Give back the entries exactly as they read, leaving each image out.

EXTRACTED RECORDS:
..............................

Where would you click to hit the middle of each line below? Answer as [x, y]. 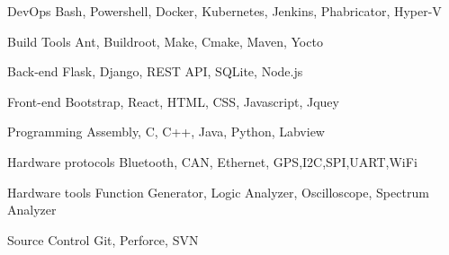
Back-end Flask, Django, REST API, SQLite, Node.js [155, 71]
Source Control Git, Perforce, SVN [103, 239]
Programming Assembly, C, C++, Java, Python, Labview [166, 132]
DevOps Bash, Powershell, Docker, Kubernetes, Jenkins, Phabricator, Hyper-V [224, 11]
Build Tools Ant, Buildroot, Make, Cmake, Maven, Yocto [165, 41]
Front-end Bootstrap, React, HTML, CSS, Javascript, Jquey [173, 101]
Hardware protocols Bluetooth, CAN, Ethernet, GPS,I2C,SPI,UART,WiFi [212, 161]
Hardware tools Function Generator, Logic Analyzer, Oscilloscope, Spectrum [218, 192]

..............................

WRITTEN RESPONSE:
Where would you click to hit the middle of each line below? Answer as [x, y]. 
Back-end Flask, Django, REST API, SQLite, Node.js [155, 71]
Source Control Git, Perforce, SVN [103, 239]
Programming Assembly, C, C++, Java, Python, Labview [166, 132]
DevOps Bash, Powershell, Docker, Kubernetes, Jenkins, Phabricator, Hyper-V [224, 11]
Build Tools Ant, Buildroot, Make, Cmake, Maven, Yocto [165, 41]
Front-end Bootstrap, React, HTML, CSS, Javascript, Jquey [173, 101]
Hardware protocols Bluetooth, CAN, Ethernet, GPS,I2C,SPI,UART,WiFi [212, 161]
Hardware tools Function Generator, Logic Analyzer, Oscilloscope, Spectrum [218, 192]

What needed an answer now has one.